While you copy the lines below, skip the pictures and keep the rest exact.
##### MATERIAL PROVIDED
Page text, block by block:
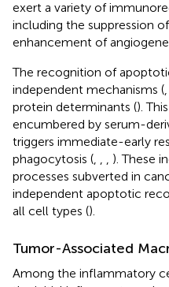
exert a variety of
including the suppression
enhancement of
The recognition of
independent mechanisms (
protein determinants ().
encumbered by serum-
triggers immediate-early
phagocytosis (
). These
processes subverted in
independent apoptotic
all cell types ().
Tumor-Associated
Among the inflammatory
##########
### PROBLEM SOLUTION
Page text, block by block:
exert a variety of
including the suppression
enhancement of
The recognition of
independent mechanisms (
protein determinants ().
encumbered by serum-
triggers immediate-early
phagocytosis (
). These
processes subverted in
independent apoptotic
all cell types ().
Tumor-Associated
Among the inflammatory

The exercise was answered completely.